[Stored data]
********************

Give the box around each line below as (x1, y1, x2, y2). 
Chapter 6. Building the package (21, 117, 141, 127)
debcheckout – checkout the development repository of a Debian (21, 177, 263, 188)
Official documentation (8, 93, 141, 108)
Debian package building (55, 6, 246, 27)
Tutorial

********************

Reply with only the number of lines in the entries that contain the word "package".

> [Expected answer] 2